- _TASK DESCRIPTION_
Find the word "have" in the data below and copy each line that holds it.

[Dataset records]
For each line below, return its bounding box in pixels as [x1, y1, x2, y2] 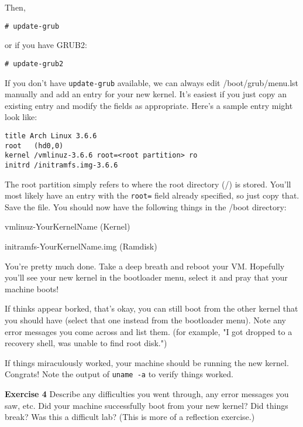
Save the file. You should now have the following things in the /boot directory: [5, 200, 287, 213]
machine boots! [5, 282, 59, 295]
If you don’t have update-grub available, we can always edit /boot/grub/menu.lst [5, 76, 299, 88]
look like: [5, 111, 37, 123]
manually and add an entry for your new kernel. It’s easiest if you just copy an [5, 88, 287, 100]
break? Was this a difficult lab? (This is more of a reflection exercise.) [5, 411, 255, 423]
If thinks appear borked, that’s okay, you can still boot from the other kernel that [5, 302, 298, 315]
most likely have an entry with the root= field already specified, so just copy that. [5, 189, 299, 201]

- _EXERCISE ANSWER_
Save the file. You should now have the following things in the /boot directory: [5, 200, 287, 213]
If you don’t have update-grub available, we can always edit /boot/grub/menu.lst [5, 76, 299, 88]
most likely have an entry with the root= field already specified, so just copy that. [5, 189, 299, 201]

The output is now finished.